* **Data items**:
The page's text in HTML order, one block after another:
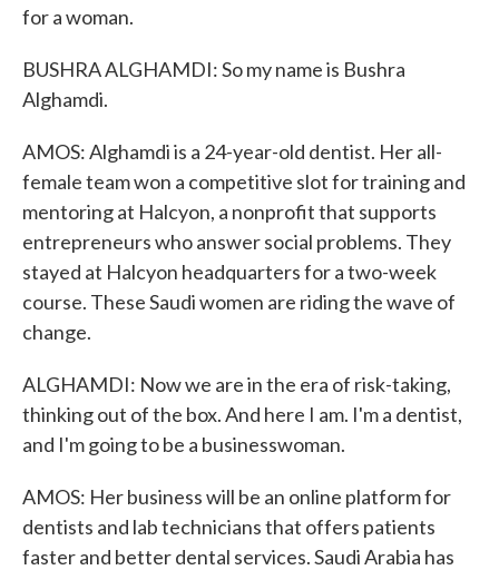
for a woman.
BUSHRA ALGHAMDI: So my name is Bushra
Alghamdi.
AMOS: Alghamdi is a 24-year-old dentist. Her all-
female team won a competitive slot for training and
mentoring at Halcyon, a nonprofit that supports
entrepreneurs who answer social problems. They
stayed at Halcyon headquarters for a two-week
course. These Saudi women are riding the wave of
change.
ALGHAMDI: Now we are in the era of risk-taking,
thinking out of the box. And here I am. I'm a dentist,
and I'm going to be a businesswoman.
AMOS: Her business will be an online platform for
dentists and lab technicians that offers patients
faster and better dental services. Saudi Arabia has

* **REQUIRED ACTION**:
From the records above, return each line where "AMOS" occurs.

* **REPLY TO THE TASK**:
AMOS: Alghamdi is a 24-year-old dentist. Her all-
AMOS: Her business will be an online platform for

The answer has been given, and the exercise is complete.